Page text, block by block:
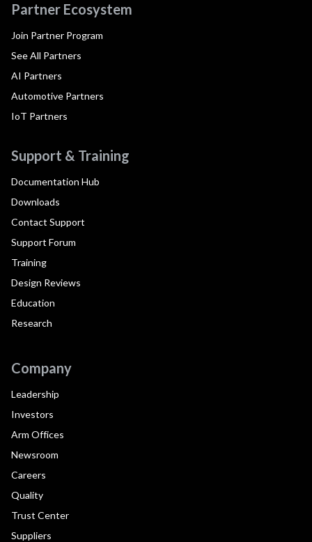
Partner Ecosystem
Join Partner Program
See All Partners
AI Partners
Automotive Partners
IoT Partners
Support & Training
Documentation Hub
Downloads
Contact Support
Support Forum
Training
Design Reviews
Education
Research
Company
Leadership
Investors
Arm Offices
Newsroom
Careers
Quality
Trust Center
Suppliers
——————————
## Task objective
Each line in the data that holds the string "Support" needs to be copied.

## Result for this exercise
Support & Training
Contact Support
Support Forum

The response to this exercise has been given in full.